From the Guidelines
Raynaud's phenomenon affecting the toes should be managed with calcium channel blockers, such as nifedipine, as the first-line treatment, according to the most recent and highest quality evidence available 1. To manage Raynaud's phenomenon, it is essential to start by keeping the feet warm with insulated socks, heated insoles, and avoiding cold exposure. When experiencing an attack, gently warming the feet by soaking them in warm (not hot) water or moving to a warmer environment can help. Avoiding smoking and limiting caffeine intake is also crucial, as these substances constrict blood vessels. Some key points to consider in managing Raynaud's phenomenon include:
- Avoiding triggers such as cold, trauma, stress, smoking, vibration injury, or certain drugs like bleomycin, clonidine, and ergot alkaloids 1
- Using physical therapy to stimulate blood flow, including exercises to generate heat, biofeedback, and laser treatment 1
- Considering topical nitroglycerin ointment (2%) for localized relief in affected toes 1
- In severe cases, phosphodiesterase inhibitors like sildenafil (20 mg three times daily) may be prescribed, but their high cost and potential side effects should be considered 1 It is essential to consult a healthcare provider if symptoms worsen, develop ulcers, or significantly impact daily life, as this could indicate secondary Raynaud's linked to an underlying condition requiring different treatment. The management of Raynaud's phenomenon and digital ulcers in systemic sclerosis (SSc) can be guided by the algorithm suggested in the scientific evidence available, which recommends different lines of treatment and the strength of each recommendation 1.
From the Research
Treatment Options for Raynaud's Phenomenon of the Toes
- Lifestyle modifications may be sufficient to control primary Raynaud's phenomenon, but some patients, and most with secondary Raynaud's, require pharmacologic treatment 2.

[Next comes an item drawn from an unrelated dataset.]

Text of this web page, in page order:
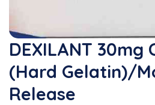
DEXILANT 30mg
(Hard Gelatin)/
Release
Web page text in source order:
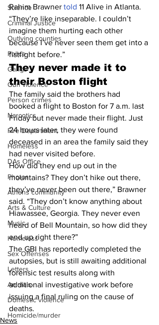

- Calcium channel blockers, such as nifedipine, are often considered when treatment is needed, but adverse effects can include hypotension, vasodilatation, peripheral oedema, and headaches 3.
- Other treatments that have been studied include:
- Phosphodiesterase type 5 inhibitors, which have been shown to be beneficial in reducing symptoms 4.
- Intravenous prostanoids, which are used to evaluate the risk of pathologies in large to medium-sized arteries 2.
- Topical nitrates, which can be used to manage Raynaud's phenomenon, but may be limited by adverse effects such as flushing, headache, and hypotension 3.
- Endothelin receptor antagonists, such as bosentan, which have been shown to reduce the number of new digital ulcers in scleroderma patients 3, 4.
- Botulinum toxin therapy, which was ineffective in a clinical trial involving scleroderma patients, but may require further study in other subsets of patients 4.
- Digital sympathectomy, which may be beneficial in cases of critical digital ischemia, but recurrence of symptoms is common 4.
Non-Pharmacological Treatment
- Avoiding cold and smoking cessation are important non-pharmacological approaches for managing Raynaud's phenomenon 3, 5.
- A detailed clinical history and careful physical examination may be helpful in identifying the cause of Raynaud's phenomenon 2.
- Routine investigations, such as a full blood count, measurement of erythrocyte sedimentation rate, C-reactive protein, antinuclear antibody levels, biochemical profile, thyroid function tests, protein electrophoresis, chest X-ray, and nailfold capillaroscopy, may be necessary to diagnose and manage Raynaud's phenomenon 2.
Pharmacological Treatment
- Calcium channel blockers are the most commonly prescribed drugs for people with primary Raynaud's phenomenon, and have been shown to be minimally effective in decreasing the frequency of attacks 6.
- Treatment with oral calcium channel blockers was associated with a number of adverse reactions, including headaches, flushing, and oedema (swelling) 6.
- The choice of pharmacological treatment for Raynaud's phenomenon should be based on the individual patient's needs and medical history, and may involve a combination of different medications 4.